A Smith se le considera con frecuencia un santo patrón conservador y, en efecto, fue el primer defensor del mercado libre. Sin embargo, lo que no se menciona tan a menudo es que también abogó con determinación por la regulación de los bancos, y que hizo una clásica alabanza de las virtudes del papel moneda.

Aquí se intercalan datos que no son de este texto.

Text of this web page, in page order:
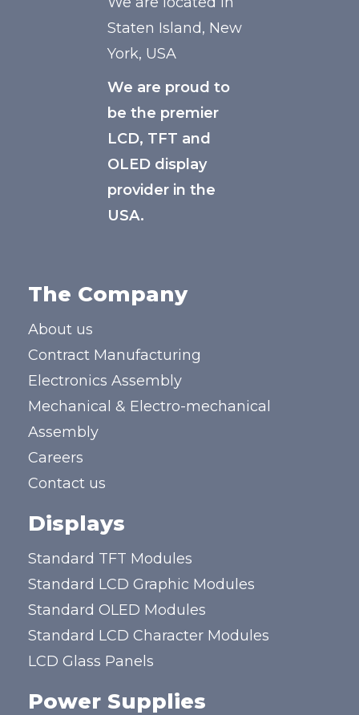
Staten Island, New
York, USA
We are proud to
be the premier
LCD, TFT and
OLED display
provider in the
USA.
The Company
About us
Contract Manufacturing
Electronics Assembly
Mechanical & Electro-mechanical
Assembly
Careers
Contact us
Displays
Standard TFT Modules
Standard LCD Graphic Modules
Standard OLED Modules
Standard LCD Character Modules
LCD Glass Panels
Power Supplies

La moneda era, a su entender, una forma de facilitar el comercio, no una fuente de prosperidad nacional, y el papel moneda, sostenía, permitía que el comercio se desarrollase sin inmovilizar gran parte de la riqueza de un país en una “reserva muerta” de plata y oro.
Entonces, ¿por qué destrozamos las tierras altas de Papúa Nueva Guinea para aumentar nuestra reserva muerta de oro y, lo que es aún más chocante, tenemos potentes ordenadores funcionando sin interrupción para engrosar una reserva muerta de dígitos?
Si preguntamos a los obsesos del oro, responderán que el papel moneda proviene de los Gobiernos, y que no se puede confiar en que estos no devalúen sus monedas. Sin embargo, lo curioso es que después de tanto hablar de devaluación, esta resulta muy difícil de encontrar. No se trata solo de que después de años de serias advertencias sobre la inflación desbocada, en los países avanzados la inflación sea sin lugar a dudas demasiado baja, y no demasiado alta. Incluso desde una perspectiva mundial, los episodios de inflación verdaderamente elevada se han convertido en algo poco frecuente. Así y todo, la propaganda de la hiperinflación florece sin cesar.
El atractivo del bitcoin parece proceder más o menos de las mismas fuentes, a lo que se añade la sensación de que es de alta tecnología y algorítmico, de manera que tiene que ser la tendencia del futuro.
Pero no permitamos que los sofisticados atributos nos confundan: lo que realmente está teniendo lugar es un viaje hacia los días en los que el dinero era algo que podías hacer que tintineara en el bolsillo. Tanto en el trópico como en la tundra, por alguna razón estamos cavando nuestro camino de vuelta al siglo XVII.
Paul Krugman es profesor de Economía de Princeton y premio Nobel de 2008.